Kamer rekent af met omstreden rekentoets
DEN HAAG. Alleen de PVV wil nog dat in voortgezet onderwijs en middelbaar beroepsonderwijs de rekentoets dit jaar al meetelt bij het eindexamen. Het kabinet wil uitstel in het mbo, en een Kamermeerderheid wenst dat ook voor havo en vmbo.
Vanwaar deze commotie opeens?
Minister Bussemaker en staatssecretaris Dekker schreven gisteren aan de Tweede Kamer dat de rekentoets in het mbo pas over zes jaar verplicht wordt: nu is het rekenonderwijs niet op orde, dus er zouden veel te veel studenten zakken. Addertje onder het gras: de toets slecht maken mag nog, maar wie geen voldoende haalt, kan niet meer automatisch doorstromen naar het hogerberoepsonderwijs.
Tegelijk willen de bewindslieden de toets in het voortgezet onderwijs al wel verplicht stellen, ook al haalde daar 1,9 procent –en dat zijn duizenden leerlingen– vorig jaar de toets niet. Daar keert een Kamermeerderheid zich nu tegen.
Zo nieuw is de kritiek toch niet?
Commentaar was er al genoeg, ja. Zoals: de toets is te moeilijk. Er zit te veel lees- en denkwerk in, en dus wordt niet alleen de rekenvaardigheid getest. Wat raar dat gebruik van een rekenmachine is toegestaan. Er is verwarring over onder meer het aantal herkansingen en de minimaal te halen cijfers. Het voortgezet onderwijs is ook helemaal niet klaar voor de toets, dus het wordt een slachting: vorig jaar haalde op een kwart van de scholen minder dan de helft een voldoende (5,5), en er zijn scholen waar slechts 25 procent van de leerlingen voldoende scoort. Als de toets nu al verplicht was geweest, hadden deze scholieren geen diploma kunnen halen.
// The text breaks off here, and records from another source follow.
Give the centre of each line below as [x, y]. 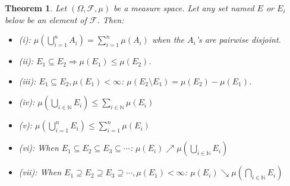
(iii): [27, 81]
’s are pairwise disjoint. [238, 40]
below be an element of [46, 19]
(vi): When [39, 148]
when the [168, 40]
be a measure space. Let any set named [184, 8]
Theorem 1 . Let [36, 8]
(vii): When [40, 172]
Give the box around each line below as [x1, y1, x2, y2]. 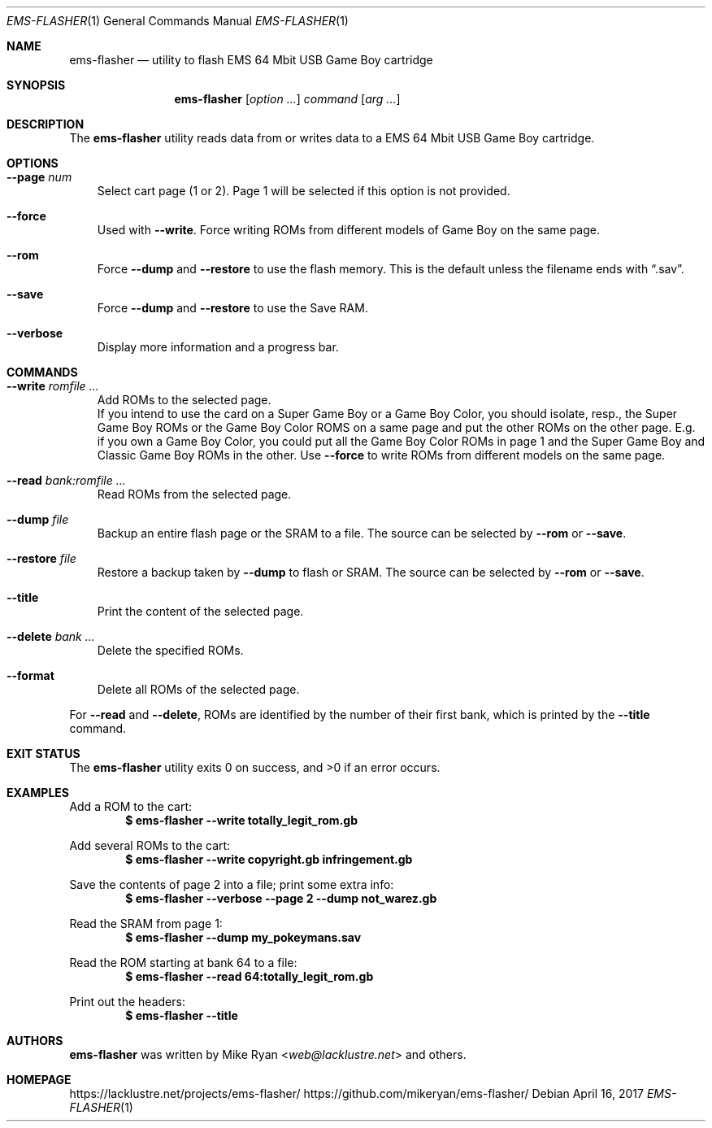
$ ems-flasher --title [125, 1008, 238, 1022]
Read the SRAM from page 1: [69, 917, 223, 930]
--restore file [7, 551, 76, 565]
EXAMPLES [7, 786, 69, 799]
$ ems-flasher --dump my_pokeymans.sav [125, 930, 362, 944]
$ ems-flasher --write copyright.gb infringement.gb [125, 852, 413, 866]
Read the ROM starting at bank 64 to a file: [69, 956, 297, 969]
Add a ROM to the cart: [69, 799, 193, 813]
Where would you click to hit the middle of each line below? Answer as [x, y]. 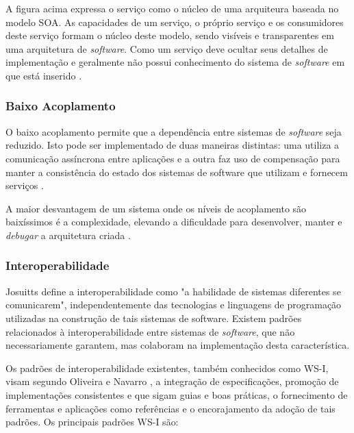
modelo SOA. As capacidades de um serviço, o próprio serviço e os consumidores [175, 22]
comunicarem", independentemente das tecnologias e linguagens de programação [174, 305]
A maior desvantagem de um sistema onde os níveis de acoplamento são [156, 208]
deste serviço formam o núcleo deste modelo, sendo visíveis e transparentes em [170, 35]
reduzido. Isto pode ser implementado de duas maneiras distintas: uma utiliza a [173, 145]
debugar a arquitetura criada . [68, 235]
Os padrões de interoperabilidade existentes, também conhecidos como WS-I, [167, 368]
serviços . [25, 185]
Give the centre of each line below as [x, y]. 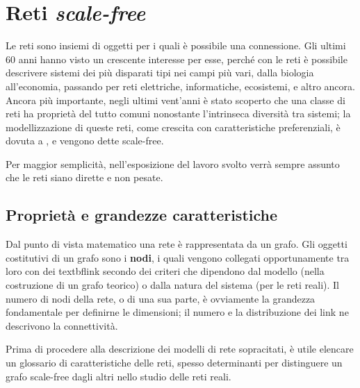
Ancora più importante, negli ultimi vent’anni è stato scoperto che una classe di [175, 100]
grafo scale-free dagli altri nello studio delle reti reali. [118, 376]
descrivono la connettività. [62, 325]
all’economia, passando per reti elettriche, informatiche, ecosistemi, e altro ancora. [180, 86]
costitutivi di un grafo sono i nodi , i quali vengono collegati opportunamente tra [178, 257]
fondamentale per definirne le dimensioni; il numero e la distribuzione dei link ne [177, 312]
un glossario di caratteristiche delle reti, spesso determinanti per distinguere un [174, 363]
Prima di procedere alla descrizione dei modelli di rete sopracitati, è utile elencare [180, 349]
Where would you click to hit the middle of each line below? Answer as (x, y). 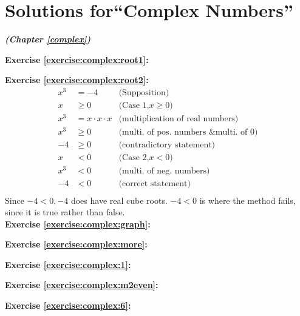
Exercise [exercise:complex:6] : (68, 305)
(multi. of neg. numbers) (164, 171)
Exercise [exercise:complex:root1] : (77, 59)
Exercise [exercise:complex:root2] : (77, 80)
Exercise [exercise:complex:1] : (68, 264)
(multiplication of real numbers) (179, 119)
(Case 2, (134, 158)
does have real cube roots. (119, 200)
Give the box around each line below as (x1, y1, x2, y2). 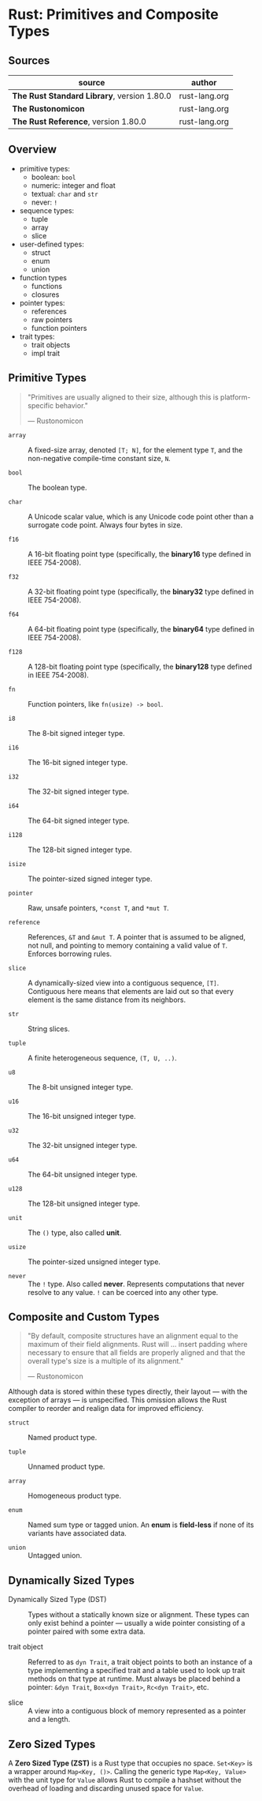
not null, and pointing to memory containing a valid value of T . (28, 940, 228, 950)
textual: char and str (31, 189, 98, 198)
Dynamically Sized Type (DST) (8, 1595, 107, 1604)
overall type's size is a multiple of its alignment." (27, 1356, 184, 1366)
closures (31, 290, 60, 299)
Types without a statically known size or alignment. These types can (28, 1610, 249, 1619)
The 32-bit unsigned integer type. (28, 1140, 138, 1150)
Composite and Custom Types (8, 1311, 160, 1324)
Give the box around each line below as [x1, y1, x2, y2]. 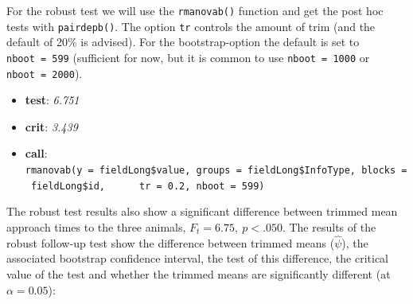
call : [25, 145, 48, 162]
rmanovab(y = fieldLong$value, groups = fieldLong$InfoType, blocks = [25, 165, 407, 176]
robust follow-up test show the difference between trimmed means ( [6, 234, 335, 251]
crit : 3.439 [25, 118, 78, 134]
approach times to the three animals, [6, 218, 186, 235]
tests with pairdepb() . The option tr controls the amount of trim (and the [6, 18, 376, 34]
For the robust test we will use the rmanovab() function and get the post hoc [6, 2, 384, 18]
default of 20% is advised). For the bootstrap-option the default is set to [6, 33, 360, 50]
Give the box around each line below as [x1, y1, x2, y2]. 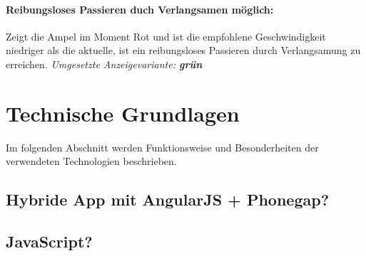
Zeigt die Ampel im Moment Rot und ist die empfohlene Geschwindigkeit [6, 28, 326, 43]
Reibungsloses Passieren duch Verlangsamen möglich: [6, 1, 274, 16]
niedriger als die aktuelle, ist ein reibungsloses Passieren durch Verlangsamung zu [6, 43, 361, 58]
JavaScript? [6, 230, 93, 252]
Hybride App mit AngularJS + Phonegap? [6, 188, 330, 210]
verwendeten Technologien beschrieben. [6, 154, 177, 169]
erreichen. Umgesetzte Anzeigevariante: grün [6, 56, 203, 71]
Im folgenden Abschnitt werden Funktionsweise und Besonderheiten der [6, 139, 319, 154]

Om het met D66-Kamerlid Van Meenen te zeggen: De toets nu al verplicht stellen, leidt tot een ”heel Holland zakt”-scenario. En hij weet waar hij het over heeft, want hij was een van de vijf onderwijswoordvoerders die in februari roemloos ten onder gingen toen ze op verzoek van het Landelijk Aktie Komitee Scholieren zes opgaven uit de rekentoets op havo/vwo-niveau maakten. Niemand van hen haalde een voldoende, en Straus (VVD) en Jadnanansing (PvdA) –toen nog allebei vóór een verplichte toets– gingen met een 1 naar huis. „Paal!” riep de leraar vroeger, en daar stonden ze inderdaad voor. Heel de Kamer zakt, dus wat moet de rest van het land dan wel niet?
Nieuw is dat er in de Tweede Kamer geen meerderheid meer is die dit jaar al een verplichte toets in het voortgezet onderwijs wil. Ruim vijf jaar geleden was alleen de SGP tegen de rekentoets. Nu leeft het verzet veel breder. Begin dit jaar bleek er echter wel een meerderheid voor te zijn: naast VVD en PVV was –na lang aarzelen– ook de PvdA voor. Die partij zwaait nu echter weer om, omdat te veel leerlingen dreigen te zakken als gevolg van de toets.
Waarom moet die toets er eigenlijk komen?
Het rekenniveau moet omhoog. Dat wordt eigenlijk door niemand betwist, maar dat een toets daarvoor het middel zou zijn, is wel omstreden. De bewindslieden stelden echter begin dit jaar: „Pubers gaan niet hun best doen voor een fröbeltoets die niet meetelt.” Een verplichte toets dwingt volgens hen ook scholen om het probleem serieus te nemen.